▶ **Work to complete**
Please set down every line of the records below exactly, without the pictures.

Start of Extracted entries

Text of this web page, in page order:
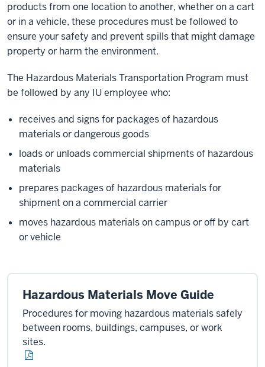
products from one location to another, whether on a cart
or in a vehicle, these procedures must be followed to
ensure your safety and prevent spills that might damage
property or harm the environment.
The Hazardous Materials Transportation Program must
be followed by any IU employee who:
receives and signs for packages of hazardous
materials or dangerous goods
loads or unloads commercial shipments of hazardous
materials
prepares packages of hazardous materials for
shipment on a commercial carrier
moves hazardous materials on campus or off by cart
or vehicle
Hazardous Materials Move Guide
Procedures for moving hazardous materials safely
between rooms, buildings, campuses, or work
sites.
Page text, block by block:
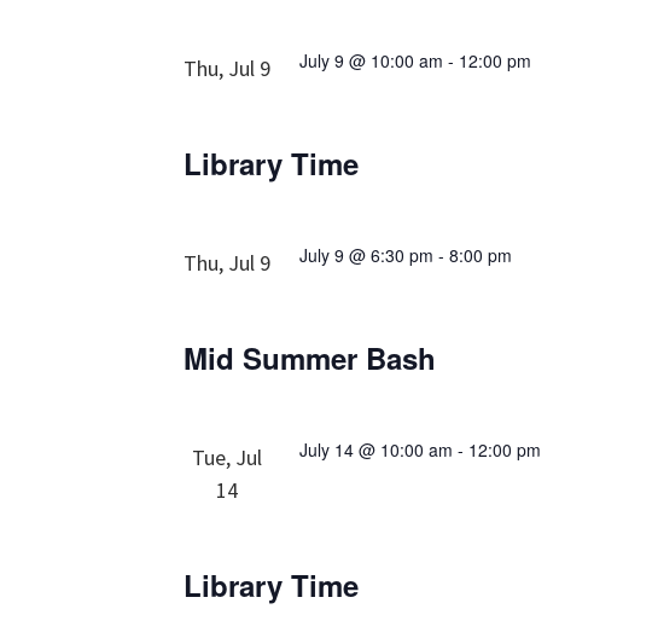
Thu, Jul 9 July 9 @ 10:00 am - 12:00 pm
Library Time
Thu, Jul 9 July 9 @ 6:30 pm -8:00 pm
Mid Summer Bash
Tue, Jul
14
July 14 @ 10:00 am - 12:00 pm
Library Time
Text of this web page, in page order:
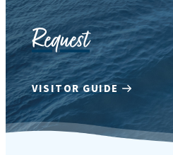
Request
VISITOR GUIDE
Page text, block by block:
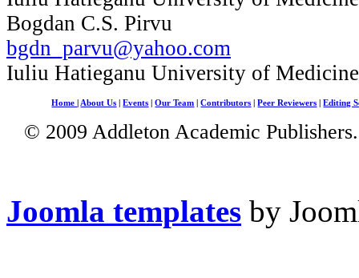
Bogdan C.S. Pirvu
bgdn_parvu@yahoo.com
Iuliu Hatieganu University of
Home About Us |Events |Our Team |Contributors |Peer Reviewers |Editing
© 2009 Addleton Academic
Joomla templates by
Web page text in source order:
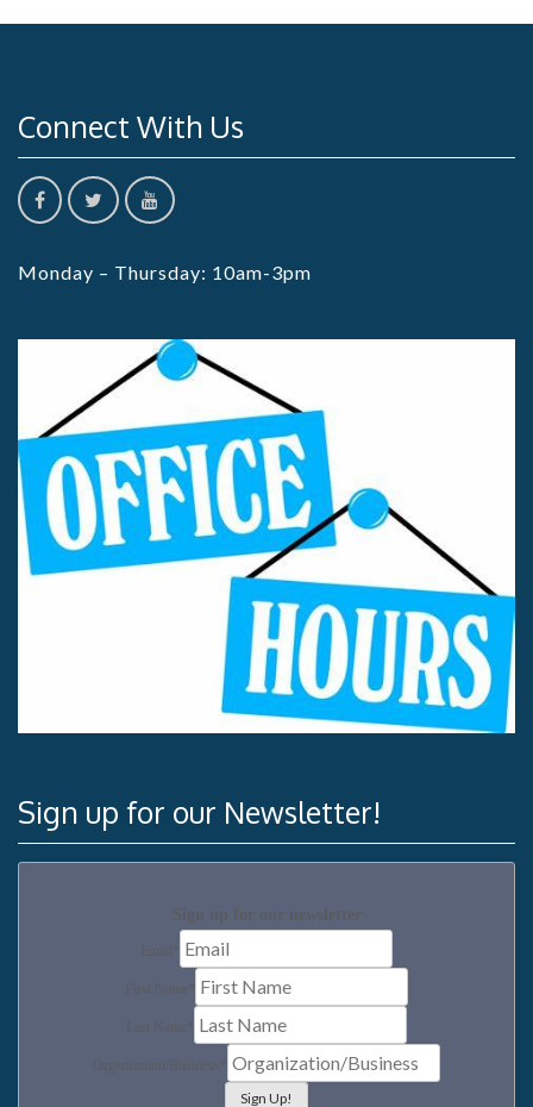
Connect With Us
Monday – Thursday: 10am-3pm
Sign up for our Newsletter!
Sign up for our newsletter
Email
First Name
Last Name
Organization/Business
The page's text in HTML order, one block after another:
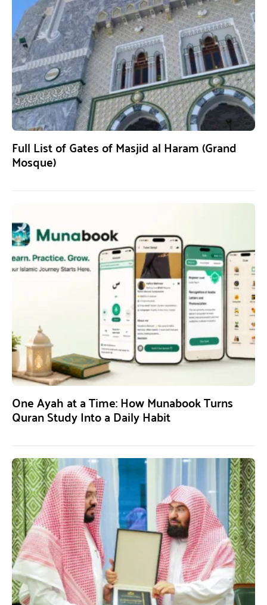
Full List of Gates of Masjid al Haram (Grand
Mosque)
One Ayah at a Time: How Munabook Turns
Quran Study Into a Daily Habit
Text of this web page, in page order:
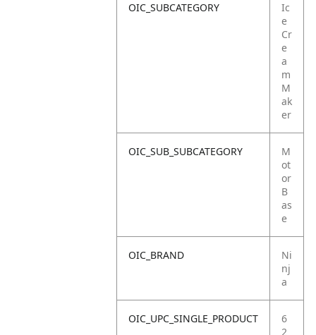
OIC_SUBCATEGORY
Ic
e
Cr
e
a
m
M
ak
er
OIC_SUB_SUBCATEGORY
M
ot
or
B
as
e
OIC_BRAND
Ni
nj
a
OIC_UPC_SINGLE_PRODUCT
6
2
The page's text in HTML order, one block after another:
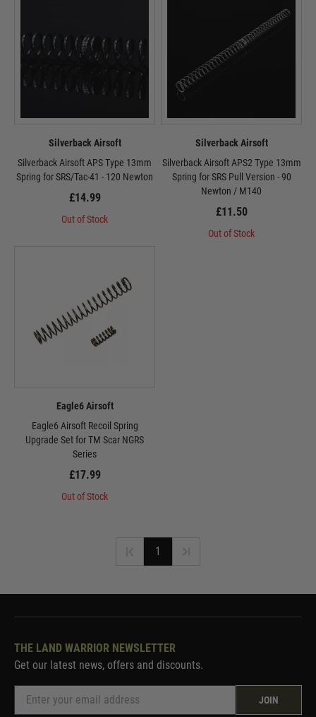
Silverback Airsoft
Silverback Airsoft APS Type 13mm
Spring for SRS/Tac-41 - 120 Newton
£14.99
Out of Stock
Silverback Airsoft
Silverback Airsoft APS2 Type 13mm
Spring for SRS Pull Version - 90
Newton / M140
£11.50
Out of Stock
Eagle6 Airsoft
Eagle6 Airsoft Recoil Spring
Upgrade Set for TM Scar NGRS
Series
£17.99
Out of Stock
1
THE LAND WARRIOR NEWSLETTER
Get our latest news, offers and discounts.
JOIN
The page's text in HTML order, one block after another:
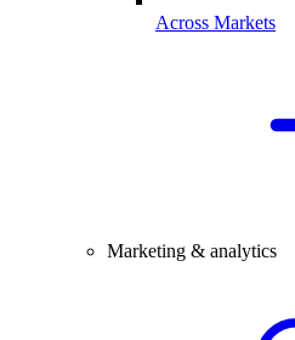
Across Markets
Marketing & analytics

End of Extracted entries

▶ **Reply**
Text of this web page, in page order:
products from one location to another, whether on a cart
or in a vehicle, these procedures must be followed to
ensure your safety and prevent spills that might damage
property or harm the environment.
The Hazardous Materials Transportation Program must
be followed by any IU employee who:
receives and signs for packages of hazardous
materials or dangerous goods
loads or unloads commercial shipments of hazardous
materials
prepares packages of hazardous materials for
shipment on a commercial carrier
moves hazardous materials on campus or off by cart
or vehicle
Hazardous Materials Move Guide
Procedures for moving hazardous materials safely
between rooms, buildings, campuses, or work
sites.
Page text, block by block:
Thu, Jul 9 July 9 @ 10:00 am - 12:00 pm
Library Time
Thu, Jul 9 July 9 @ 6:30 pm -8:00 pm
Mid Summer Bash
Tue, Jul
14
July 14 @ 10:00 am - 12:00 pm
Library Time
Text of this web page, in page order:
Request
VISITOR GUIDE
Page text, block by block:
Bogdan C.S. Pirvu
bgdn_parvu@yahoo.com
Iuliu Hatieganu University of
Home About Us |Events |Our Team |Contributors |Peer Reviewers |Editing
© 2009 Addleton Academic
Joomla templates by
Web page text in source order:
Connect With Us
Monday – Thursday: 10am-3pm
Sign up for our Newsletter!
Sign up for our newsletter
Email
First Name
Last Name
Organization/Business
The page's text in HTML order, one block after another:
Full List of Gates of Masjid al Haram (Grand
Mosque)
One Ayah at a Time: How Munabook Turns
Quran Study Into a Daily Habit
Text of this web page, in page order:
OIC_SUBCATEGORY
Ic
e
Cr
e
a
m
M
ak
er
OIC_SUB_SUBCATEGORY
M
ot
or
B
as
e
OIC_BRAND
Ni
nj
a
OIC_UPC_SINGLE_PRODUCT
6
2
The page's text in HTML order, one block after another:
Silverback Airsoft
Silverback Airsoft APS Type 13mm
Spring for SRS/Tac-41 - 120 Newton
£14.99
Out of Stock
Silverback Airsoft
Silverback Airsoft APS2 Type 13mm
Spring for SRS Pull Version - 90
Newton / M140
£11.50
Out of Stock
Eagle6 Airsoft
Eagle6 Airsoft Recoil Spring
Upgrade Set for TM Scar NGRS
Series
£17.99
Out of Stock
1
THE LAND WARRIOR NEWSLETTER
Get our latest news, offers and discounts.
JOIN
The page's text in HTML order, one block after another:
Across Markets
Marketing & analytics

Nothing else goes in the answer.